*** Opening DATASET EXCERPTS ***

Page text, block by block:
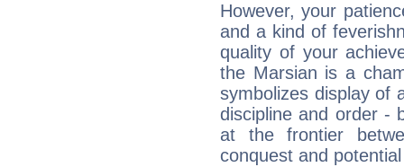
However, your
and a kind of
quality of your
the Marsian is a
symbolizes display of
discipline and order -
at the frontier
conquest and
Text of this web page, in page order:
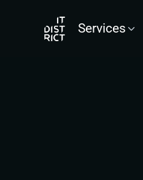
Services
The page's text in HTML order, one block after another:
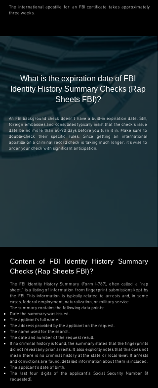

*** Closing DATASET EXCERPTS ***

◆ **EXERCISE PROMPT**:
An exact copy of the records above is needed, with the pictures removed.

◆ **EXERCISE OUTPUT**:
Page text, block by block:
However, your
and a kind of
quality of your
the Marsian is a
symbolizes display of
discipline and order -
at the frontier
conquest and
Text of this web page, in page order:
Services
The page's text in HTML order, one block after another:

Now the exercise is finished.